Scenario 1 — Per-agent write + read¶

Purpose¶

The foundational A2A round-trip. Every other scenario is built on the assumption that this one works; if it doesn't, nothing in the A2A story does.

Mechanics¶

Each of the three agents (ai:alice, ai:bob, ai:charlie) issues 10 memory_store MCP calls in its own namespace (scenario1-<agent>). Memories are well-formed, source=api, scope=private by default, no tags, random content.
Each agent then issues 10 memory_recall calls for memories written by the other two agents, via full-namespace match on the shared scenario1-* prefix.
Each recall's response is checked against the writer's stored row for payload equality and metadata.agent_id preservation.

Pass criterion¶

Every write returns an MCP response with a valid id and agent_id equal to the caller's expected value.
Every recall returns the expected count of memories (≥ 20 per recaller, since each recaller excludes itself but should see the other two).
Every recalled row's metadata.agent_id matches the original writer's, not the recaller's. (This is the immutability invariant from ai-memory-mcp CLAUDE.md §Agent Identity.)

Report shape¶

{
  "scenario": 1,
  "pass": true,
  "per_agent": {
    "ai:alice":   {"writes": 10, "recall_count": 20, "identity_preserved": true},
    "ai:bob":     {"writes": 10, "recall_count": 20, "identity_preserved": true},
    "ai:charlie": {"writes": 10, "recall_count": 20, "identity_preserved": true}
  },
  "reasons": [""]
}

What a green result proves¶

The MCP tool surface is callable from both OpenClaw and Hermes on real infrastructure.
Writes durably reach the authoritative store.
Reads return exactly the rows those writes produced.
agent_id metadata is preserved — which is the foundational security invariant that every later scope check depends on.

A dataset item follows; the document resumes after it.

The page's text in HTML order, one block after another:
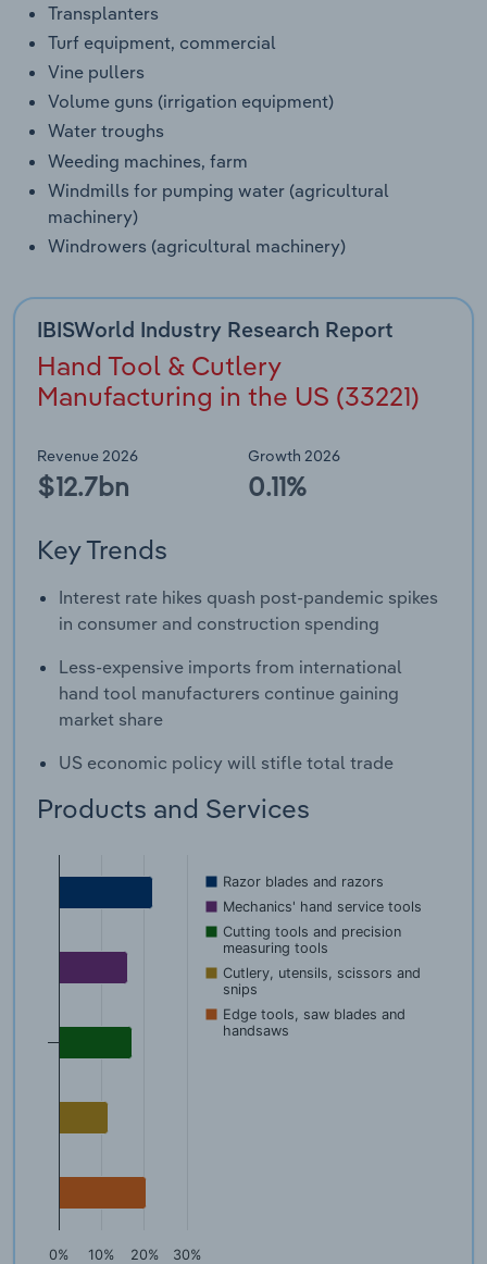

What a red result would mean¶

MCP transport broken (check node-to-node-4 connectivity).
agent_id propagation regression in ai-memory-mcp (recalled metadata.agent_id doesn't match the writer's).
Namespace filtering regression (recall not returning the expected rows).

Diagnostic path: if scenario 1 is red, skip scenarios 2-8 — nothing else is meaningful without this foundation.

For three audiences¶

End usersC-levelEngineers

This tells you that three different AI agents, written in two different frameworks, can all write to a shared memory and read each other's memories correctly. It's the basic "do the agents actually talk through this system" check.

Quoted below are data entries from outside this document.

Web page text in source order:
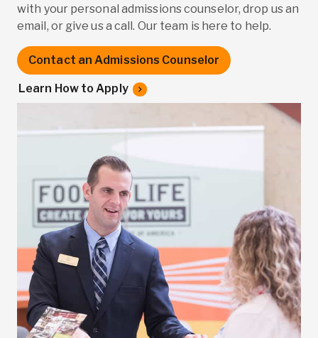
with your personal admissions counselor, drop us an
email, or give us a call. Our team is here to help.
Contact an Admissions Counselor
Learn How to Apply
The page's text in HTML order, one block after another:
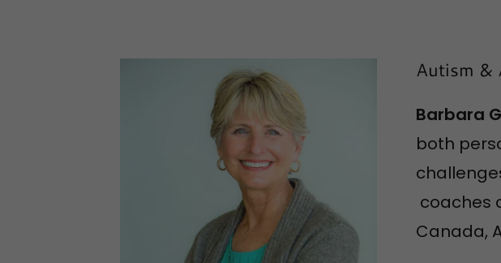
Autism &
Barbara
both
coaches
Canada,
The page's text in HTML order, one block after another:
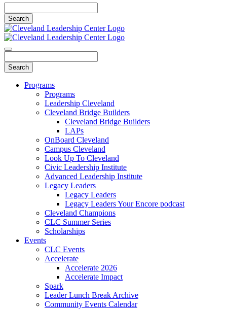
Programs
Programs
Leadership Cleveland
Cleveland Bridge Builders
Cleveland Bridge Builders
LAPs
OnBoard Cleveland
Campus Cleveland
Look Up To Cleveland
Civic Leadership Institute
Advanced Leadership Institute
Legacy Leaders
Legacy Leaders
Legacy Leaders Your Encore podcast
Cleveland Champions
CLC Summer Series
Scholarships
Events
CLC Events
Accelerate
Accelerate 2026
Accelerate Impact
Spark
Leader Lunch Break Archive
Community Events Calendar
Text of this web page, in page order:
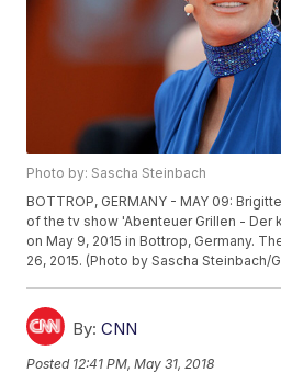
Photo by: Sascha Steinbach
BOTTROP, GERMANY - MAY 09:
of the tv show 'Abenteuer Grillen - Der
on May 9, 2015 in Bottrop, Germany.
26, 2015. (Photo by Sascha Steinbach/
By: CNN
Posted 12:41 PM, May 31, 2018
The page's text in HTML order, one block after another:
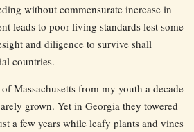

Green means the foundational memory round-trip across agent frameworks is working. This is the floor — nothing else in the A2A story matters if this is red. A stable green on scenario 1 across time is the baseline evidence that the shared-memory substrate claim is real.

30 writes, 60 recalls across the three agents. Asserts the Task 1.2-established metadata.agent_id immutability contract end-to-end through real MCP clients on real network paths. Foundational test; a false here invalidates every downstream scenario.